WORK TO BE COMPLETED
In the material below, find the line containing "scrrecruitment [53, 155, 114, 167]" and the line containing "March 5, 2026 [8, 174, 51, 183]", then reproduce exactly both of them and every line between, and nothing else.

EXTRACTED RECORDS

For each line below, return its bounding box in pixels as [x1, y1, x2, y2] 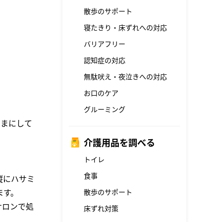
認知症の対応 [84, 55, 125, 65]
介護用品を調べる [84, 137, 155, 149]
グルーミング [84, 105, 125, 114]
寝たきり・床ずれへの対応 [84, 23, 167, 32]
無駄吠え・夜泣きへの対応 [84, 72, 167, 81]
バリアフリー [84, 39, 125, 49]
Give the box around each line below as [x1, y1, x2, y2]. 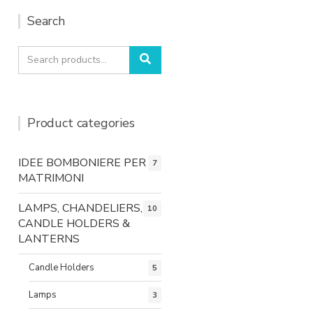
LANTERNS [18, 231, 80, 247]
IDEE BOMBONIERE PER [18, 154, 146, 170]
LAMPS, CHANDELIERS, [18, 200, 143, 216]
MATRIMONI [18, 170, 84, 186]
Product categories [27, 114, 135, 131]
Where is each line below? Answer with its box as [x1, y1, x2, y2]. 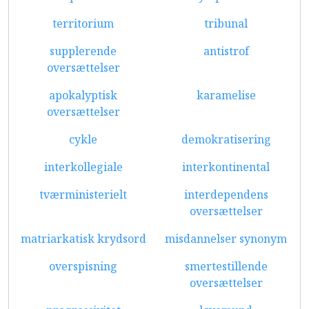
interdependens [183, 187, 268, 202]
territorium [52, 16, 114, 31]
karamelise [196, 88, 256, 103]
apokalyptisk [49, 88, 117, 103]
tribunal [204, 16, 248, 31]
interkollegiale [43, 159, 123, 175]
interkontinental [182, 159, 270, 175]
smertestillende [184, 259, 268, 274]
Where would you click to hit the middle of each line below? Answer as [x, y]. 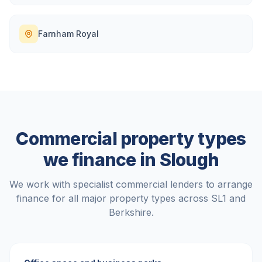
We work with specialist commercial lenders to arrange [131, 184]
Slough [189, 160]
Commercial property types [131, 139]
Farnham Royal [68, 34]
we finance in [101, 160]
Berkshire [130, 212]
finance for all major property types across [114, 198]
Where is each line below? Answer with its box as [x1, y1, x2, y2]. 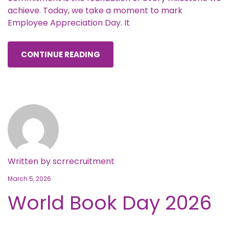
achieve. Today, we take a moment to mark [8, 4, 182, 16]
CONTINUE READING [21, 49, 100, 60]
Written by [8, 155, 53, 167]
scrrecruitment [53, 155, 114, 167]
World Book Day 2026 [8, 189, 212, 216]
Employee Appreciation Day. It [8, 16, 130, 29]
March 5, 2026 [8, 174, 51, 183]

---

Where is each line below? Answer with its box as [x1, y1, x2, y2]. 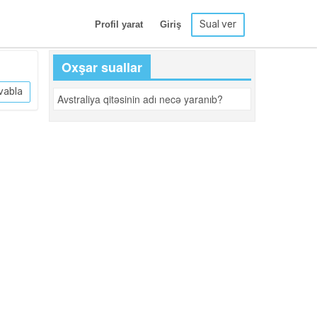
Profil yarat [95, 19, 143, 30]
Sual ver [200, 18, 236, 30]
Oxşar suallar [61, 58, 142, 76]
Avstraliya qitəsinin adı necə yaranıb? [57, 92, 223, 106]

---

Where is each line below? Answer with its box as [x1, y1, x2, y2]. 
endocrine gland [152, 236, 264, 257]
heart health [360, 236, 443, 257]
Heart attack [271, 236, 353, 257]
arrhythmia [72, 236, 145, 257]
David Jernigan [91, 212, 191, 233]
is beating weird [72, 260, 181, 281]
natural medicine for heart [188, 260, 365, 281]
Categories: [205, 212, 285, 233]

RESPONSE
scrrecruitment [53, 155, 114, 167]
World Book Day 2026 [8, 189, 212, 216]
Employee Appreciation Day. It [8, 16, 130, 29]
March 5, 2026 [8, 174, 51, 183]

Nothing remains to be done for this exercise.